**Exercise goal:**
Pictures stay out; please output the remaining data exactly.

(Stored entries)
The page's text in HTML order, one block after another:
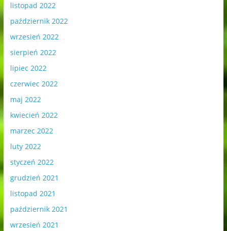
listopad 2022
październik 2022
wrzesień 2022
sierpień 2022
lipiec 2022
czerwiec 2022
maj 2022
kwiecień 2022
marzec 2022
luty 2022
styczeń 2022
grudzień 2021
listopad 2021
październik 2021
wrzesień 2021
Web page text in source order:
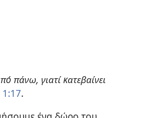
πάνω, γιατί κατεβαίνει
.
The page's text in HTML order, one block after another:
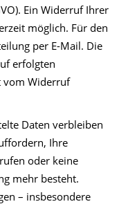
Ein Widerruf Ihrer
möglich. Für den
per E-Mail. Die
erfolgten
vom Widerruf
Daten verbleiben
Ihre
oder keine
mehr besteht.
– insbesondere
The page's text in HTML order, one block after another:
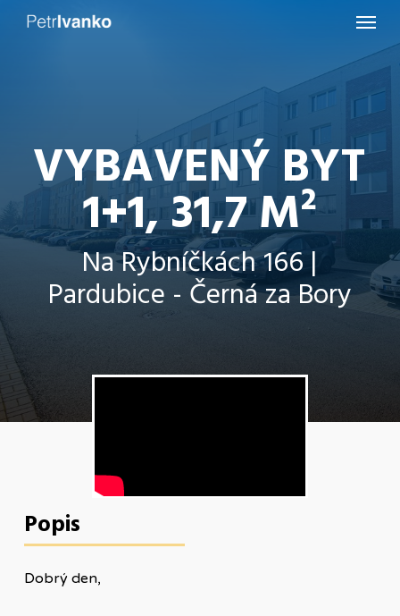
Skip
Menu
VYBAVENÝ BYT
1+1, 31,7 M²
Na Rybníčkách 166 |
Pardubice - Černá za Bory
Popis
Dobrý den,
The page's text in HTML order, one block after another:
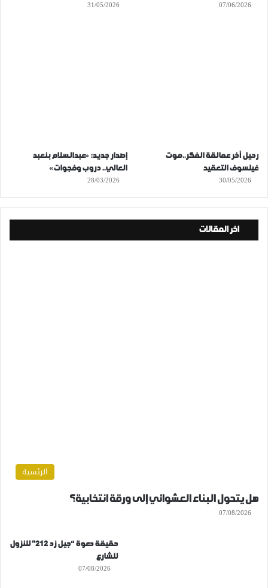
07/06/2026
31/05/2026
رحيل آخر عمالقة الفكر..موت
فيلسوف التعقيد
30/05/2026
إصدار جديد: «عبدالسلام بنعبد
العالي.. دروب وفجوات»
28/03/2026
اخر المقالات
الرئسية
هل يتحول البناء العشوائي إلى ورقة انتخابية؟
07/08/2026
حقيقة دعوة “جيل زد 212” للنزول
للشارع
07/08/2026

**Written solution:**
The page's text in HTML order, one block after another:
listopad 2022
październik 2022
wrzesień 2022
sierpień 2022
lipiec 2022
czerwiec 2022
maj 2022
kwiecień 2022
marzec 2022
luty 2022
styczeń 2022
grudzień 2021
listopad 2021
październik 2021
wrzesień 2021
Web page text in source order:
πάνω, γιατί κατεβαίνει
.
The page's text in HTML order, one block after another:
Ein Widerruf Ihrer
möglich. Für den
per E-Mail. Die
erfolgten
vom Widerruf
Daten verbleiben
Ihre
oder keine
mehr besteht.
– insbesondere
The page's text in HTML order, one block after another:
Skip
Menu
VYBAVENÝ BYT
1+1, 31,7 M²
Na Rybníčkách 166 |
Pardubice - Černá za Bory
Popis
Dobrý den,
The page's text in HTML order, one block after another:
07/06/2026
31/05/2026
رحيل آخر عمالقة الفكر..موت
فيلسوف التعقيد
30/05/2026
إصدار جديد: «عبدالسلام بنعبد
العالي.. دروب وفجوات»
28/03/2026
اخر المقالات
الرئسية
هل يتحول البناء العشوائي إلى ورقة انتخابية؟
07/08/2026
حقيقة دعوة “جيل زد 212” للنزول
للشارع
07/08/2026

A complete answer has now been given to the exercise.